# Bricked?



## ThatFool (Dec 2, 2011)

*i get an error when i ever i try to turn my bionic on it say: "AP Fastboot Flash Mode (s) (Boot Failure)" i know i can use the FXZ but when i plug it up to my pc the notification light turns white and my pc doesnt detect the phone. any ideas?*


----------



## Timmy10shoes (Jul 1, 2011)

You have the 5.2.1 or 5.4 drivers installed?


----------



## ThatFool (Dec 2, 2011)

yes i have the 5.4 drivers. fastboot comes up when it plugged into the wall but as soon as i unplug and plug it into my pc it goes black


----------



## Feyerman (Jun 7, 2011)

Ok i had this peoblem.. were you trying to run the bionic pathsaver?

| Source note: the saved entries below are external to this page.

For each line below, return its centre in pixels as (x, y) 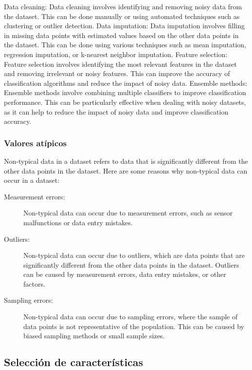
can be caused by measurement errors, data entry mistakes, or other (125, 274)
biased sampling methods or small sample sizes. (94, 336)
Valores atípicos (36, 143)
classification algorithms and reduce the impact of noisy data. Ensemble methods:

In BBB's pathsaver1 download is a cbt.901 file you need to push to your phone shift right click in the folder with the cbt.901 in it and open command prompt here the code to push is moto-fastboot flash cbt.bin cbt.901 then your good.

Also make sure windows has the correct drivers for fastboot by loading the 5.4 ones

Sent from my DROID BIONIC using RootzWiki


----------



## Timmy10shoes (Jul 1, 2011)

And nothing happens when you press power with it plugged into the pc?


----------



## Feyerman (Jun 7, 2011)

Also make sure you are not using a front USB slot. Plug into the back.

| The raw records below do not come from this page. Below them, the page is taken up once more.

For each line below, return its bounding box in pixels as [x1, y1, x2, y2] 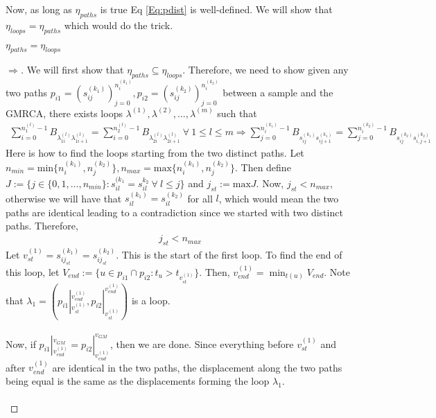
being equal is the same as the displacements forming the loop [6, 373, 270, 387]
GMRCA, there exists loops [6, 105, 123, 120]
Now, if [6, 336, 36, 351]
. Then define [234, 159, 291, 174]
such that [217, 105, 257, 120]
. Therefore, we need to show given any [182, 62, 349, 77]
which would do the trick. [64, 17, 173, 32]
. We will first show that [20, 62, 124, 77]

Sent from my DROID BIONIC using RootzWiki


----------



## Timmy10shoes (Jul 1, 2011)

Timmy10shoes said:


> And nothing happens when you press power with it plugged into the pc?


It says it a boot failure, not a cdt failure.


----------



## Timmy10shoes (Jul 1, 2011)

I qouted my own message. meh!


----------



## ThatFool (Dec 2, 2011)

i was running  RSD Lite. 


Timmy10shoes said:


> And nothing happens when you press power with it plugged into the pc?


correct the light will turn of for a second but come back on


----------



## Timmy10shoes (Jul 1, 2011)

But stil a blank screen?


----------



## ThatFool (Dec 2, 2011)

correct


----------



## Feyerman (Jun 7, 2011)

Try this method for pushing a new system and webtop. I have had to use it several times.

http://www.mydroidworld.com/forums/droid-bionic-forum/9800-how-get-your-phone-back-upgrade-path.html

Its from P3


----------



## ThatFool (Dec 2, 2011)

i figured it out thanks!


----------